Carnivores, rodents and herbivores, all with placentas, have become the most important forms of mammals. Most initial groups have disappeared, with the exception of primates, whales and rodents.

After the explosion of their number, they grew up and finally, their brain also developed. Bertrand wrote in 2022 Science Study that their body size came before brain size around the eocene era.

It was not until later, “probably pulled by a need for greater cognition in increasingly complex environments,” explains Bertrand, that these creatures needed larger brains to control their body.

Why placental mammals have an evolutionary advantage

The benefit of a placenta is demonstrated by the fact that today there is around 5,000 placental mammals Against 334 marsupiaux.

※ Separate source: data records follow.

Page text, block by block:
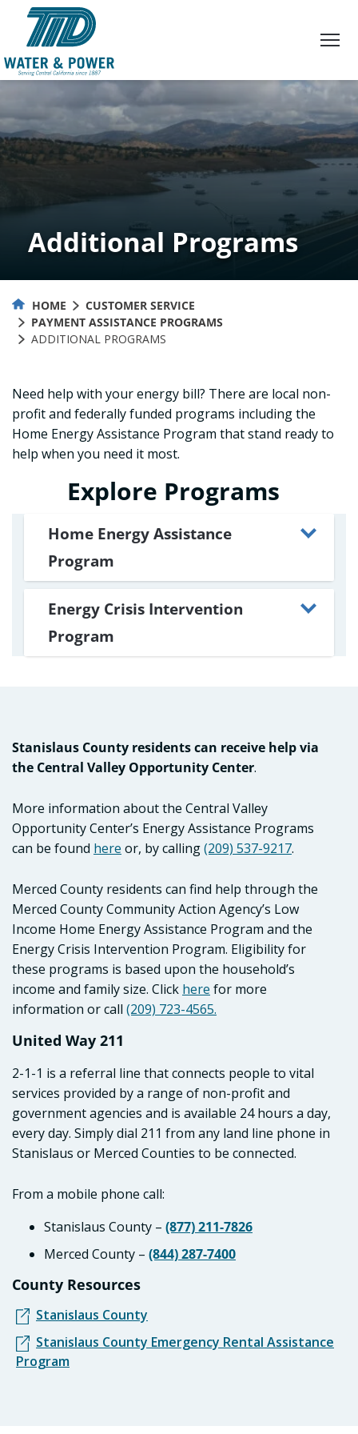
Content
Additional Programs
HOME
CUSTOMER SERVICE
PAYMENT ASSISTANCE PROGRAMS
ADDITIONAL PROGRAMS
Need help with your energy bill? There are local non-
profit and federally funded programs including the
Home Energy Assistance Program that stand ready to
help when you need it most.
Explore Programs
Home Energy Assistance
Program
Energy Crisis Intervention
Program
Stanislaus County residents can receive help via
the Central Valley Opportunity Center.
More information about the Central Valley
Opportunity Center’s Energy Assistance Programs
can be found here or, by calling(209) 537-9217.
Merced County residents can find help through the
Merced County Community Action Agency’s Low
Income Home Energy Assistance Program and the
Energy Crisis Intervention Program. Eligibility for
these programs is based upon the household’s
income and family size. Click here for more
information or call (209) 723-4565.
United Way 211
2-1-1 is a referral line that connects people to vital
services provided by a range of non-profit and
government agencies and is available 24 hours a day,
every day. Simply dial 211 from any land line phone in
Stanislaus or Merced Counties to be connected.
From a mobile phone call:
Stanislaus County – (877) 211-7826
Merced County – (844) 287-7400
County Resources
Stanislaus County
Stanislaus County Emergency Rental Assistance
Program

“There must have been an advantage to have a placenta,” says Bertrand.

It could also be why some placental mammals have such complex brains. They have more time for gestation and form the large brains necessary to make their larger and more complex bodies work.

We do not know with certainty, but it may be that placental mammals had more chances of combat because they did not have to compete with so many species of dinosaurs. However, it should be noted that the marsupial mammals were doing well before the asteroid blow and not so well after.

It could also be that after the devastation that followed the success of the asteroid 66 million years ago, the placental mammals were not only tiny and potentially better capable of digging underground, they also had months to form the next generation inside the uterus, rather than treating the nuclear winter which occurred at their door.


Learn more:: The first mammal to live on earth Morganucodon or Brasilodon? Experts are still debating


Article Sources

Our writers at Discovermagazine.com Use studies evaluated by high quality peers and sources for our articles, and our publishers examine scientific precision and editorial standards. Review the sources used below for this article:


Sara Novak is a scientific journalist based in South Carolina. In addition to writing to discover, his work appears in Scientific American, Popular Science, New Scientist, Sierra Magazine, Astronomy Magazine and many others. She obtained a Baccalaureate in journalism from the Grady School of Journalism from the University of Georgia. She is also a candidate for a master’s degree in scientific writing from Johns Hopkins University.